The demand for information has exploded in the past few years as the Internet revolution continues in its third decade. Thanks to the advent of the Internet, humanity has published so much data online that it is just too large for an ordinary person to digest. Seriously, I doubt that Superman or the Flash could get through it all.
If you decide to learn a little something about the World Wide Web, you will find that many articles claim a typical search engine index is composed of 1 trillion documents and that these indexes may add up to 1 billion documents every day. While a vast amount of these Web pages vanishes when big hosting companies (like Yahoo!’s GeoCities or Vox) shut down, online information storage continues its upward spiral in adding capacity and data that is stored.
One person simply cannot find it all, read it all, or even begin to understand it. But what makes all this online information truly overwhelming is that the numbers I gave above only apply to those sites that are part of the “Indexable Web” or the “Light Web”. Some people say many trillions more Web-ready pages are buried in uncrawlable indexes and databases dubbed the Hidden Web or the Deep Web. And I am sure it’s true that such unreachable archives have their own search engines and may only hide behind subscription barriers, or they may be published in proprietary formats. Also, developers for these archives provide specialized search tools that let you search all that remote, hard-to-reach content.
Somewhere between these two regions, which differ by only a few factors, exists the intersection for public archives. Typically denoted “public records”, public databases provide native search functions yet they are often made more accessible from commercial background records search utilities. According to the Background Records blog there are many, many public record Web databases, all of which can be searched in some way. Some of them are indexed in Bing and Google but many of them can only be searched by their own tools or by third-party indexes.

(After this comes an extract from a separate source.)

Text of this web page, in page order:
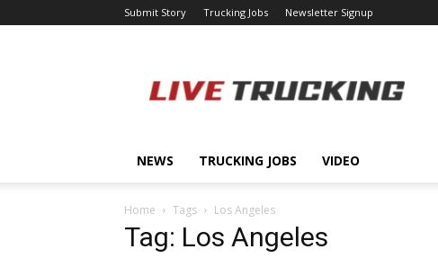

These background records most often come from federal or state archives although some are published by for-profit archives, like business and telephone directories, class or school reunion sites, and so on. In the same way a job site exemplifies typical people records management, these archives exemplify “life records” management. And for all that popular models relate public records with records from government archives.
In fact, one area where public records search is fast becoming important is in processing job applicants. Human resource managers may run very quick searches on potential new hires to see where they have lived and worked, and if they have any criminal background information. This kind of fact-checking may turn up questions about information provided on (or omitted from) job applicants’ resumes.
When you decide to sift through public data to learn about a job applicant, if only to do a detailed background review, you may not have time or the proper resources to search through that much data. This is why the people search industry has become big commerce. I have been told that a number of financial analysts from several sources count the industry’s annual revenues in the billions of dollars. And the reason why they make so much money is that finding all that information is just impossible for any one individual.
It may sound cheesy to say so, but typical Web search only lightly brushes the volume of the data universe. The people search industry faces an uphill climb even though it is only focused on a small portion of the entire Internet. In addition to finding the information, sorting it out and producing high-quality reports is not very easy. Quite a few academic papers talk about the reliability and economics of background checks. One lesson we should learn from all this is that the quality of your online background profile may have a very significant impact on your lifestyle, and maybe there is very little you can do about that.